Suppose I have a time series which has a frequency of 1 observation every 3 days.
I'd like to have a value for each day, that is increase the time resolution of the time series on specific days. Note: I don't need to do this for all the time series.
How can I do this? At first I thought I could somehow interpolate the time series but since it is not necessarily linear (nor quadratic or polynomial) with time this trick might not work.
Let's consider a time series which is a sum of sinusoidal and cosinusoidal terms as an example. Note that my original time series (which I can't share here) might not be that smooth... Suppose the observations are every 3 days and I'd like to find the value of the time series on the 10th day.
t <- 1:30 tsv <- sin(t) + cos(2*t) plot(t, tsv, type="l", ylab = "tsv", xlab="t") points(tsv, pch="o", col="green")
Again, note that t is 3 days. That is, when t=10, it is the 30th day of observation.
The 10th day of observation should be between t=3 and t=4. What statistical method could be used to calculate the value of tsv for the 10th day?

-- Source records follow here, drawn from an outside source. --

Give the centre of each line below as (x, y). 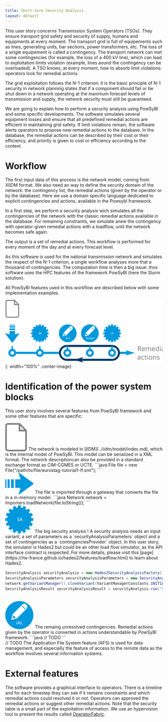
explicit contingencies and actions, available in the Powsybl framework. (79, 201)
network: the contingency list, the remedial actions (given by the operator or (83, 191)
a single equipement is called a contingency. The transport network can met (84, 52)
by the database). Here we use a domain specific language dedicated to (79, 196)
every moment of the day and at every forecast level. (60, 247)
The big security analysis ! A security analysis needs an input (97, 531)
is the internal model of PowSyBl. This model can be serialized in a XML (79, 454)
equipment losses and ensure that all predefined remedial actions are (76, 119)
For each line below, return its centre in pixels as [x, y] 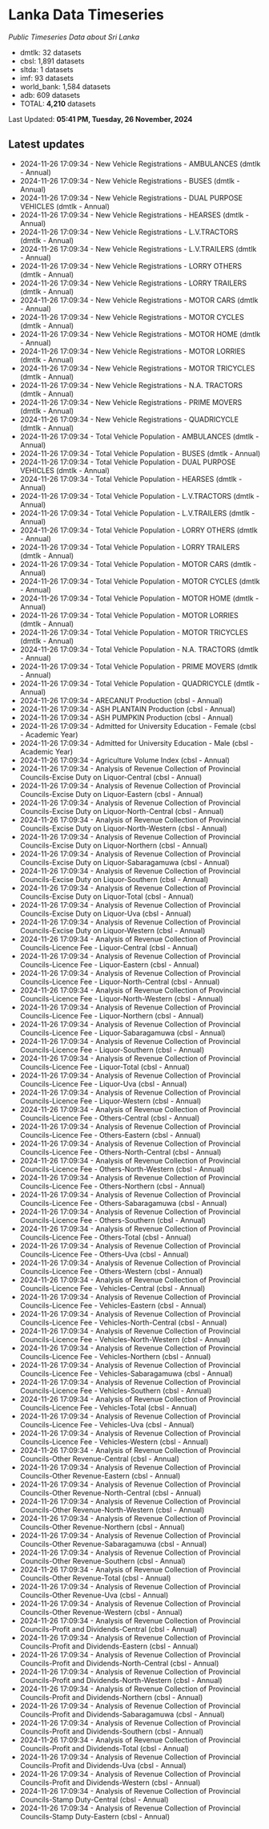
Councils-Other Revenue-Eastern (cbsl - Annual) [100, 1475]
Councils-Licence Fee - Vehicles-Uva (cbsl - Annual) [107, 1424]
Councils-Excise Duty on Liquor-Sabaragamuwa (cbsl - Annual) [124, 862]
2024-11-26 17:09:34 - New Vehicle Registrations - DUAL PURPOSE [131, 197]
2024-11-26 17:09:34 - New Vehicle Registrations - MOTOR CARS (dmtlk [139, 300]
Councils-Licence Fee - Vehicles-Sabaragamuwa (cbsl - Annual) [126, 1374]
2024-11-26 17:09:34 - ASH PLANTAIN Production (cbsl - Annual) [128, 709]
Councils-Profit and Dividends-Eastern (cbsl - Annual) [109, 1646]
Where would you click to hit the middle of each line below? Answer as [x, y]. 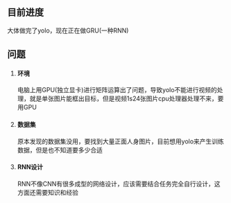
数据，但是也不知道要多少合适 [60, 150]
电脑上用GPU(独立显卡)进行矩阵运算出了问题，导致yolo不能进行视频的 [117, 90]
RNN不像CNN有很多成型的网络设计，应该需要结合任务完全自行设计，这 [119, 184]
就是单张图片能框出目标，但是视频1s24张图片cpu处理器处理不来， [124, 98]
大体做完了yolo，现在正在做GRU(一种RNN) [68, 30]
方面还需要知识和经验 [48, 192]
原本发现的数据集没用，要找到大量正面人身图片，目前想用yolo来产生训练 [120, 141]
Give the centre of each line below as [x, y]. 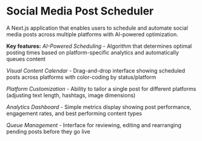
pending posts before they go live [48, 131]
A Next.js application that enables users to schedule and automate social [97, 28]
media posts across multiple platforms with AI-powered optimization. [92, 34]
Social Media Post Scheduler [80, 11]
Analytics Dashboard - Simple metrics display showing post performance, [99, 107]
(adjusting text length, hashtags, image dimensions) [71, 95]
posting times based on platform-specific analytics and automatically [93, 52]
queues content [26, 59]
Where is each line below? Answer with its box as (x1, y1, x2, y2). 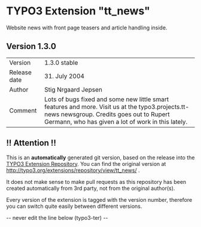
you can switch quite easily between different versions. (6, 202, 142, 210)
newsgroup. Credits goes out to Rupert (60, 110, 170, 118)
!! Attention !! (6, 138, 57, 148)
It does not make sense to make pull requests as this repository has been (6, 178, 187, 185)
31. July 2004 (44, 72, 85, 80)
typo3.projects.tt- (138, 102, 190, 111)
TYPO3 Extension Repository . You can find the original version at (6, 160, 166, 167)
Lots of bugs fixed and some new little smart (44, 95, 169, 103)
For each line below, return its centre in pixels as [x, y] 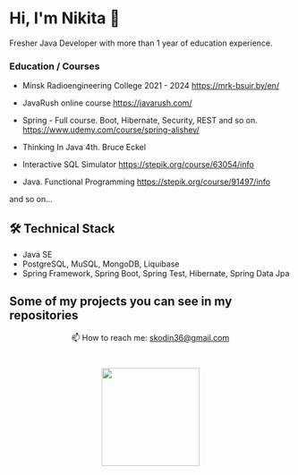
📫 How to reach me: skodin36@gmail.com [150, 337]
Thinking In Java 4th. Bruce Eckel [84, 148]
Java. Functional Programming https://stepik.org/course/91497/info [146, 182]
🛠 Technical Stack [62, 229]
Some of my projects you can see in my [121, 302]
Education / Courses [55, 66]
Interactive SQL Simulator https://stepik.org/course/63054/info [138, 165]
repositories [44, 315]
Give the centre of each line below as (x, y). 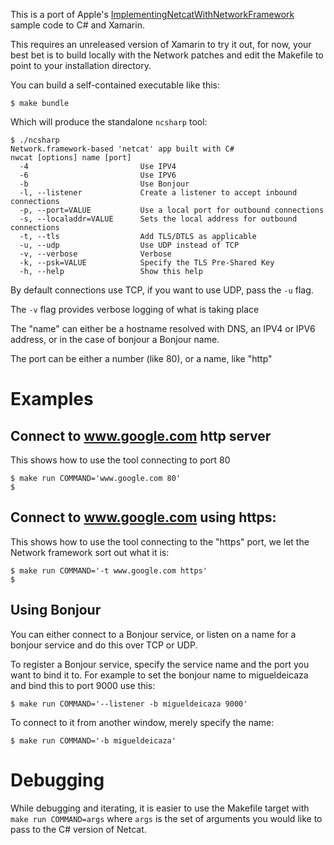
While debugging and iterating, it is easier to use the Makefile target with (160, 808)
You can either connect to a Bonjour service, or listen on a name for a (153, 634)
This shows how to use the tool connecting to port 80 (120, 460)
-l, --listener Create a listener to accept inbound (158, 193)
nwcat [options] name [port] (71, 158)
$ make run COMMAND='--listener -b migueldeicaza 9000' (129, 704)
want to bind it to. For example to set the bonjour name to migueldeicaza (159, 675)
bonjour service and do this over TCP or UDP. (104, 645)
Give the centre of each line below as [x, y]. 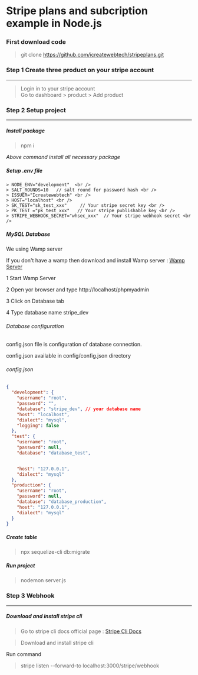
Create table [22, 537]
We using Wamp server [34, 249]
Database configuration [35, 326]
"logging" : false [38, 426]
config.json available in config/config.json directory [69, 356]
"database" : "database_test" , [54, 453]
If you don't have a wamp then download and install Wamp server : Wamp [95, 260]
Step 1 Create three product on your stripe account [80, 70]
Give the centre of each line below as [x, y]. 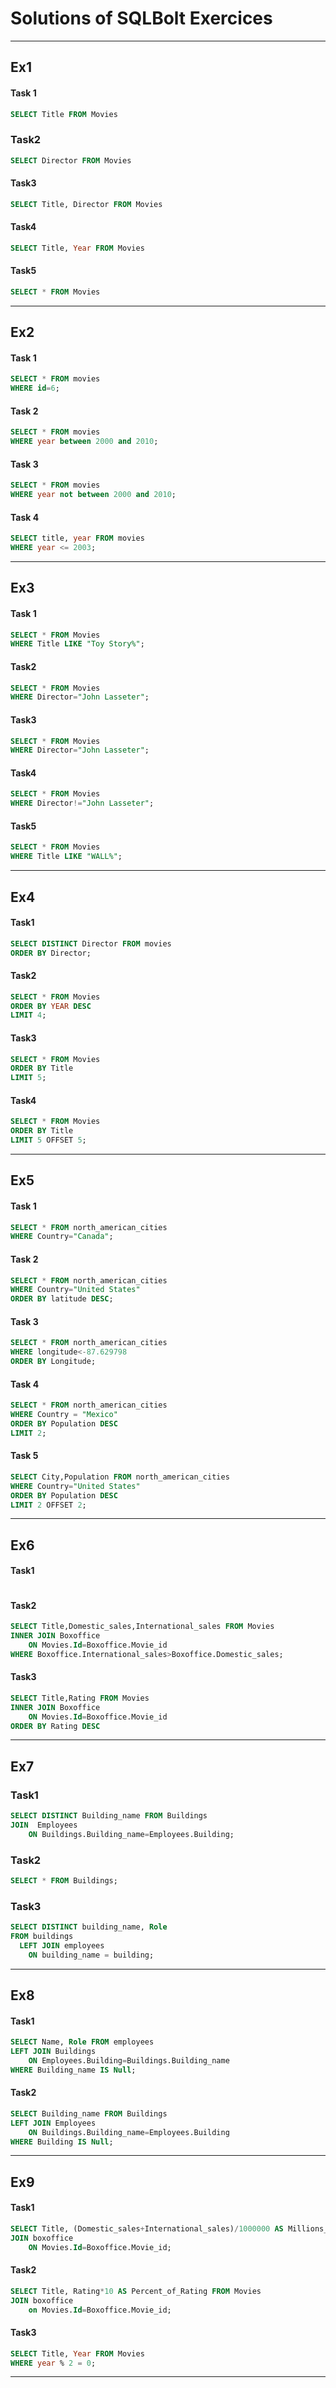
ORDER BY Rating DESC [55, 1726]
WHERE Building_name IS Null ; [73, 2070]
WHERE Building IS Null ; [62, 2142]
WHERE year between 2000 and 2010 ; [84, 442]
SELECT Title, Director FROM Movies [86, 204]
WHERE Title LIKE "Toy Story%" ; [77, 644]
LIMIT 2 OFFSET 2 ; [48, 1505]
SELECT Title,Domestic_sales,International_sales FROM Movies [142, 1627]

Personally, as a first try I'd use:
- Geometrical "interpolation" by taking the line that intersects the two values of tsv at t=3 and t=4. Very rough approximation that assumes linearity of the time series between 3 and 4 and then calculate the value on the 10th day.
- Linear approximation of tsv by taking the numerical derivative of tsv in t=3 and then calculating $\Delta tsv = f'(t=3) \Delta t$
These methods do not seem very "statistical" based to me but they seem more on the math side of things. What statistical method could (or should I) use?